**Task requirements**
What is needed is an exact copy of the lines in the listing below, from the one with "保障衣服等生活用品需要及合法權益。內地機關正按其法制處理案件，特區 (29, 130, 259, 139)" up to and including the one with "maths, or have a [10, 170, 152, 193]", with no other lines.

=== Section Start ===

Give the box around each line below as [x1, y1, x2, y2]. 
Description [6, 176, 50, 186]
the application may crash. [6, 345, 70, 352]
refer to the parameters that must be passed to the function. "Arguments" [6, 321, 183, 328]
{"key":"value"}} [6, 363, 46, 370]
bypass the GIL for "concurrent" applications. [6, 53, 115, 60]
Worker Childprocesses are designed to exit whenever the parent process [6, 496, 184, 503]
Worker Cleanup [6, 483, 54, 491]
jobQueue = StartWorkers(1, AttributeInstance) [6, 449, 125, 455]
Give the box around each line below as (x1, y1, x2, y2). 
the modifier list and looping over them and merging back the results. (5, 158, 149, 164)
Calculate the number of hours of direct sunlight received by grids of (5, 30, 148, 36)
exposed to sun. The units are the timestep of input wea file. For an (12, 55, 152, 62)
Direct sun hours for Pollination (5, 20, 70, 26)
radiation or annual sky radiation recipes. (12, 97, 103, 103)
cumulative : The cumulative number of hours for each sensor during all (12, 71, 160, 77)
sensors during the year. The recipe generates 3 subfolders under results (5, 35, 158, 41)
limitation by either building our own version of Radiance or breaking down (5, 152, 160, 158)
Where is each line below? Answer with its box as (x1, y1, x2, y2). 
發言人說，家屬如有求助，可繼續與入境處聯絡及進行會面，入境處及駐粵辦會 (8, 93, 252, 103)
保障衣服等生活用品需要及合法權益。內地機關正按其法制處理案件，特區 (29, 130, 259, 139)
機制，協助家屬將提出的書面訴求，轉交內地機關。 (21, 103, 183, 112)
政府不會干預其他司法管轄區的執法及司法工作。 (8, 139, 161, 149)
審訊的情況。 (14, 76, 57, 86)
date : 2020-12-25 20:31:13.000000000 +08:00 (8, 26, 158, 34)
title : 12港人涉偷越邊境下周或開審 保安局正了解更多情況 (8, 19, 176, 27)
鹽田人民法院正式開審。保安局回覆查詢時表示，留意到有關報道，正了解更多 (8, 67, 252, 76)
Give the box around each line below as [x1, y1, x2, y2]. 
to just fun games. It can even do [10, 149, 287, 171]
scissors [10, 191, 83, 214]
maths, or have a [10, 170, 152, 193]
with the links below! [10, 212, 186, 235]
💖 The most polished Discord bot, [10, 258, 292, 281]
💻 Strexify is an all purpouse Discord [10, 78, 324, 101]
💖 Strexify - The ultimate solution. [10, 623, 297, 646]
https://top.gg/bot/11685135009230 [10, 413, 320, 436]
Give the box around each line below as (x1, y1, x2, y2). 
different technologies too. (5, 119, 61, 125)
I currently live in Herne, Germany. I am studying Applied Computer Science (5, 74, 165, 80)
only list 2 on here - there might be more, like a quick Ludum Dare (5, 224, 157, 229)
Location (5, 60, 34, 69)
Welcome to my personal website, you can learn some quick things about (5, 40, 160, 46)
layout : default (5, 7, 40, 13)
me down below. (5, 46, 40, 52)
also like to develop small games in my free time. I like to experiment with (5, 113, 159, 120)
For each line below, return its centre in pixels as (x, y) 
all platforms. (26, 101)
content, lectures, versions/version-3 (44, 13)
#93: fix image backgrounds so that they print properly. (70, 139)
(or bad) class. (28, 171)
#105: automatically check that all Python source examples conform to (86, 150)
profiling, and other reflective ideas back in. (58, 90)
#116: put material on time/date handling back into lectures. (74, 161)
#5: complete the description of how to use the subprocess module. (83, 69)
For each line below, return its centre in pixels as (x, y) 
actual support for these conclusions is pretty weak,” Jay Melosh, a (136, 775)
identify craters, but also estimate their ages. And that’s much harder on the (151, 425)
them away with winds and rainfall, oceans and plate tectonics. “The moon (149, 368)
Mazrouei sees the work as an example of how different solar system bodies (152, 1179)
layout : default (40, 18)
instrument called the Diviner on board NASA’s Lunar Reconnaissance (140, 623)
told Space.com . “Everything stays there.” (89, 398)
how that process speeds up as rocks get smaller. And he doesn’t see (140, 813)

=== Section End ===
=== Section Start ===

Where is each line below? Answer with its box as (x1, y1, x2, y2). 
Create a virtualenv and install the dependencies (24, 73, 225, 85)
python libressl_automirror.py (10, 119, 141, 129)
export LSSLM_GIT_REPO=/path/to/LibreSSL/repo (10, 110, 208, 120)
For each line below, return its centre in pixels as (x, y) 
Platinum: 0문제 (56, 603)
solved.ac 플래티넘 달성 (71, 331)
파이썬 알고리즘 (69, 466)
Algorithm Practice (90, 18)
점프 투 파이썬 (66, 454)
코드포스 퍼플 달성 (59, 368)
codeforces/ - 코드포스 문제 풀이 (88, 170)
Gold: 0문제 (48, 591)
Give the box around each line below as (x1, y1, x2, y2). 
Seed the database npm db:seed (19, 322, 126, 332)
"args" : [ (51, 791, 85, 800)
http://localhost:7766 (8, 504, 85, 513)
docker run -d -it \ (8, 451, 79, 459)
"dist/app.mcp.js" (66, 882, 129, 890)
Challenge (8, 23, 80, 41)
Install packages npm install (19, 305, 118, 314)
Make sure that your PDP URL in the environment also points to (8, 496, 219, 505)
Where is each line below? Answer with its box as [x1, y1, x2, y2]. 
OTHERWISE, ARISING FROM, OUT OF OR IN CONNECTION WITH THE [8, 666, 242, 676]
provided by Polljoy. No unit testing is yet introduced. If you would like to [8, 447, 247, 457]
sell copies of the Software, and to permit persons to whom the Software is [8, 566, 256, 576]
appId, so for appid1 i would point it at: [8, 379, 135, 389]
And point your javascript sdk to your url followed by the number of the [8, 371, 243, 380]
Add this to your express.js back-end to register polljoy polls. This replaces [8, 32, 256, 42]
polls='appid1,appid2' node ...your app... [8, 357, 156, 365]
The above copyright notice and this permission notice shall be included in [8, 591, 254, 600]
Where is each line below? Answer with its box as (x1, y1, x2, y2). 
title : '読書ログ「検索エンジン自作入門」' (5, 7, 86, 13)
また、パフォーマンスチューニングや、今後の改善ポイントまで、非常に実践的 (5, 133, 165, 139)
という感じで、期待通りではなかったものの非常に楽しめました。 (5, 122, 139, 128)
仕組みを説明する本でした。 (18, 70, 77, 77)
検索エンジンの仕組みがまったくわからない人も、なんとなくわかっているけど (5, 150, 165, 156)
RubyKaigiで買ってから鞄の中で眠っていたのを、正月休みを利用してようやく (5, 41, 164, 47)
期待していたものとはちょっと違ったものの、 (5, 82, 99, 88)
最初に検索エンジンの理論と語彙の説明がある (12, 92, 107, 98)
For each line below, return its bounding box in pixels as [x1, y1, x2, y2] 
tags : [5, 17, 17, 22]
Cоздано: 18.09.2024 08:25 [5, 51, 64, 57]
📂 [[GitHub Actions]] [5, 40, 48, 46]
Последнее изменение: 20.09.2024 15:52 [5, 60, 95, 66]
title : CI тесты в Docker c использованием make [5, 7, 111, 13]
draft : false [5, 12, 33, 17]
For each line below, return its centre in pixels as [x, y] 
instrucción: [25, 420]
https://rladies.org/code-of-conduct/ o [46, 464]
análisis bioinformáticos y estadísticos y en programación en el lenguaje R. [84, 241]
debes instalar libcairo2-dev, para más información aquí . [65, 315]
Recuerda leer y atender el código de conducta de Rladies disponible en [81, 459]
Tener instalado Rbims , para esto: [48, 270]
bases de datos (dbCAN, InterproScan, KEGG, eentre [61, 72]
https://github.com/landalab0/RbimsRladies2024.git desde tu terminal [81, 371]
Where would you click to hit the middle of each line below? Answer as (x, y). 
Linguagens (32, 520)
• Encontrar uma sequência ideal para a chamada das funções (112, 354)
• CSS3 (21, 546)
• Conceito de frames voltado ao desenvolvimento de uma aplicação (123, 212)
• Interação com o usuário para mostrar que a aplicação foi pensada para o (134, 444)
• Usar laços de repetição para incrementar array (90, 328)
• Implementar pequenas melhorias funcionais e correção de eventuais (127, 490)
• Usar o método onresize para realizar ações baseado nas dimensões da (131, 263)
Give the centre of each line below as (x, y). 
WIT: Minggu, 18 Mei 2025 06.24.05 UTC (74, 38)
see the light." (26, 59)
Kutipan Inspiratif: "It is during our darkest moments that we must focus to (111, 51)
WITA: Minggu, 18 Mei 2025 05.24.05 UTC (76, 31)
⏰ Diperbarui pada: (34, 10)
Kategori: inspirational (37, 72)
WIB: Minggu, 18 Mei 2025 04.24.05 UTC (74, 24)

=== Section End ===

**Answer to this exercise**
保障衣服等生活用品需要及合法權益。內地機關正按其法制處理案件，特區 (29, 130, 259, 139)
機制，協助家屬將提出的書面訴求，轉交內地機關。 (21, 103, 183, 112)
政府不會干預其他司法管轄區的執法及司法工作。 (8, 139, 161, 149)
審訊的情況。 (14, 76, 57, 86)
date : 2020-12-25 20:31:13.000000000 +08:00 (8, 26, 158, 34)
title : 12港人涉偷越邊境下周或開審 保安局正了解更多情況 (8, 19, 176, 27)
鹽田人民法院正式開審。保安局回覆查詢時表示，留意到有關報道，正了解更多 (8, 67, 252, 76)
Give the box around each line below as [x1, y1, x2, y2]. 
to just fun games. It can even do [10, 149, 287, 171]
scissors [10, 191, 83, 214]
maths, or have a [10, 170, 152, 193]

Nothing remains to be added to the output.